▸ **Exercise requirements**: Work out how many lines below contain "multi". Provide only the figure.

(Dataset records)

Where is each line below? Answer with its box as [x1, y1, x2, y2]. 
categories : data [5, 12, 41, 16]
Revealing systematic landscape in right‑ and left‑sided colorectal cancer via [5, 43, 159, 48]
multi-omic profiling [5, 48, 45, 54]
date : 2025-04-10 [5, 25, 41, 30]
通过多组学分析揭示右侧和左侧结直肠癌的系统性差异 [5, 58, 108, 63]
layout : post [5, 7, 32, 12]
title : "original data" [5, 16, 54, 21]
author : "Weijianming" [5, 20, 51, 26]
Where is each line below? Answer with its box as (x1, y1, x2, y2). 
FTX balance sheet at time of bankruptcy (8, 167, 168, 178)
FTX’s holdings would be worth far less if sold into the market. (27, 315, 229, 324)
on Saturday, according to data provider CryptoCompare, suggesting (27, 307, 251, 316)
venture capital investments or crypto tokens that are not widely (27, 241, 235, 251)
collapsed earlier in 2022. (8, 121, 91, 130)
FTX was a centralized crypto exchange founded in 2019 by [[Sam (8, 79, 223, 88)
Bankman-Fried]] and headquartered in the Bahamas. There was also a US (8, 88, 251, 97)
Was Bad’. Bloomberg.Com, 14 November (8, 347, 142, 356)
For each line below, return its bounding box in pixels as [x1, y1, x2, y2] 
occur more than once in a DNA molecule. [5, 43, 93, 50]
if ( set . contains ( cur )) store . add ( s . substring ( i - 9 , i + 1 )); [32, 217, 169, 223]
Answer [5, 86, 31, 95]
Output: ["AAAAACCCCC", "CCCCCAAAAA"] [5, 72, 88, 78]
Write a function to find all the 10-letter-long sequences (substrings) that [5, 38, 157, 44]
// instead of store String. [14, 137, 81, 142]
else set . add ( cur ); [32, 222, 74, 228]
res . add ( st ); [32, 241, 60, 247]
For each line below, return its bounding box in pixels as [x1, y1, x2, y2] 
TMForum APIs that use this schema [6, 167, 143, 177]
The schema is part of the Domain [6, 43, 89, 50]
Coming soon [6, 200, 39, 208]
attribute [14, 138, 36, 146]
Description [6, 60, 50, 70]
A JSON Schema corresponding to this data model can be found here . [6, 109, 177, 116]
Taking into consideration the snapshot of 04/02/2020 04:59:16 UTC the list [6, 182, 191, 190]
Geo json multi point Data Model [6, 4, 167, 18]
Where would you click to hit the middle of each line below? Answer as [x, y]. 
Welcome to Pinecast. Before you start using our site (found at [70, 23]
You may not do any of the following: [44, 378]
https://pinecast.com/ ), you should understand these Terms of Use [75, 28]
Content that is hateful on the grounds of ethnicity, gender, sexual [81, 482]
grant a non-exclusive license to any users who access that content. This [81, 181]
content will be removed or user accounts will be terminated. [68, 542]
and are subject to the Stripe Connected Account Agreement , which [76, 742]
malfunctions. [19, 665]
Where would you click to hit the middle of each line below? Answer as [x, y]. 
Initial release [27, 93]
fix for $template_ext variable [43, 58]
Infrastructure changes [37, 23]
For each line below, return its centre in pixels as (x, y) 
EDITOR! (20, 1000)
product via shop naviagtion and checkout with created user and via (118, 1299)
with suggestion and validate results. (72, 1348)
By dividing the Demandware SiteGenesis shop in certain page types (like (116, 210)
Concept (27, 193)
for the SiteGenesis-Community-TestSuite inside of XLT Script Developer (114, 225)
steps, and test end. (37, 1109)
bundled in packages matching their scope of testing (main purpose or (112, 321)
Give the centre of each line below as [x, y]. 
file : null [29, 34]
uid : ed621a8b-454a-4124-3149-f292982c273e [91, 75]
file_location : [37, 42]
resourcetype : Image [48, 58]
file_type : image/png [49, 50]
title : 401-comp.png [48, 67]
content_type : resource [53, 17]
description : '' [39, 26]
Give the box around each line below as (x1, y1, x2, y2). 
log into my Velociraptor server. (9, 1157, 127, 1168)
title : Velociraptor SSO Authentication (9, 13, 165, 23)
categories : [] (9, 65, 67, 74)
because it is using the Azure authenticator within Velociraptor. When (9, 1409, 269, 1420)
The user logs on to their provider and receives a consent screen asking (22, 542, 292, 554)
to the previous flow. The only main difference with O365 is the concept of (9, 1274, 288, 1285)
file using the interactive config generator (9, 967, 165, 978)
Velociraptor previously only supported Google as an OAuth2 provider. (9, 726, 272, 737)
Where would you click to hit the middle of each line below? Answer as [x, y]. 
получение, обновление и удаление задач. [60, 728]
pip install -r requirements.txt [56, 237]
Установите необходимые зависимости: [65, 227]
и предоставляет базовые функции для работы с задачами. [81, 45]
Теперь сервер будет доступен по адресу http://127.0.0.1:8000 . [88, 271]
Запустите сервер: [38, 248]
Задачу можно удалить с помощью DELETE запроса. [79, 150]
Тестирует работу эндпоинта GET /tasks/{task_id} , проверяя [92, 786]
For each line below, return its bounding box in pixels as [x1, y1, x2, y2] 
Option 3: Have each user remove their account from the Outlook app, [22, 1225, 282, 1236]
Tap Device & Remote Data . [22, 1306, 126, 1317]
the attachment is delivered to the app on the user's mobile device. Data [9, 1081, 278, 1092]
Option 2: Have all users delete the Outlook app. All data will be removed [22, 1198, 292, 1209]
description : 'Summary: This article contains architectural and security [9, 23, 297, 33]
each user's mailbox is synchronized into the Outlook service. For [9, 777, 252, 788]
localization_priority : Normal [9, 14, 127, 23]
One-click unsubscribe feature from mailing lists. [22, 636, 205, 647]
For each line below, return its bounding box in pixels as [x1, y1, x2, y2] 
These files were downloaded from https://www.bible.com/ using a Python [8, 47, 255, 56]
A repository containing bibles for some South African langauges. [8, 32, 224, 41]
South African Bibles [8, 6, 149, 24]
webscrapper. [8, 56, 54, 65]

▸ **Response to this exercise**: 2